Results from the symptom scales indicated that our patients experienced most of their symptoms one month after SCT, at which point the highest mean values were registered for ‘change of taste’, ‘dry mouth’, ‘feeling cold more easily’ and men experienced most potency problems. However, only for ‘change of taste’ this change could be considered as large according to the SRM criteria suggested by Cohen [22]. Otherwise, the changes were moderate to small.
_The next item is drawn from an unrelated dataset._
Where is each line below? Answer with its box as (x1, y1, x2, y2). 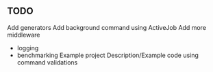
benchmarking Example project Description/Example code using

Consistent with other studies on HRQOL after SCT [23], [25–27], our patients still experienced some degree of symptoms as long as one year after SCT. Also consistent with these studies, our results indicated that most patients seemed to reach an acceptable level of functioning during the first year after SCT and reported their QOL to be good or excellent. Nevertheless, when specifically assessed, some areas remain impaired, such as physical functioning [25], sexual problems [23] and fatigue [27].

The test-retest reliability between assessments at inclusion and baseline were very high for all scales and single items, indicating that perceived health status remained virtually unchanged during this period. Similar correlations were also computed between assessments at baseline and one month after transplantation when most changes in perceived problems and symptoms related to high-dose chemotherapy and SCT were hypothesised to occur. As expected, the correlations were considerably lower between these two assessments.

Despite considerable heterogeneity in the patient sample regarding diagnosis, disease status, chemotherapy regimens and source of stem cells, our SCT patients showed remarkably little variation in HRQOL and transplant-related problems. The ability of the HDC-19 to discriminate between subgroups in the known-groups comparisons was relatively poor, but the problems to find mutually exclusive groups should be noted. There are many factors that may influence the outcome for this group of patients and that the effect of a SCT is highly individual. However, lymphoma patients supposed to have more symptoms than myeloma patients depending on different conditioning regimens. Instead, multiple myeloma patients reported higher levels on ‘joint and muscle pain’ compared to the lymphoma patients. They also reported a more negative future health perspective. One plausible reason for this is that multiple myeloma patients know that they cannot be cured with SCT, but rather that the most they can hope for is a longer period of remission. Patients in PR were expected to have more symptoms and problems during the SCT period, but instead patients in CR reported significantly lower ‘sexual functioning’ and more ‘dry mouth’ and ‘change of taste’. We also compared patients receiving stem cells from related and unrelated donors because the latter are known to have a higher risk of GvHD and infections. The HDC-19 was not, however, able to discriminate between these groups. This could be due to the fact that the patients did not have GvHD or any symptoms of GvHD at this measurement point.

Supporting the clinical validity of the HDC-19 was, however, that most of the scales mirrored changes in EORTC QLQ-C30 global QOL item, except skin irritation and three single items (anxiety, sore mouth and sterility). This result lends support to the clinical validity of the HDC-19.

Conclusion

The results of this study give support to the validity of the HDC-19. The Swedish version of HDC-19 was found to be a reliable and valid HRQOL measure for patients receiving SCT after HDC, which indicates that it can be used to assess specific problems and symptoms related to SCT. This is one of the first studies to test the validity and reliability of HDC-19 in a larger group of patients receiving SCT after HDC. Additional studies are recommended to further evaluate the psychometric properties of the HDC-19 and possibly to also compare this ad hoc module with the EORTC HDC29 module, which is a continuation of HDC-19 extended with questions concerning body image, impact on family and in-patient issues. During the development (phase I–III), HDC-29 was tested in four countries and a larger sample was used compared to the development of the original HDC-19. However the final psychometric validation (Phase IV) is still ongoing and HDC29 is not yet an official EORTC module.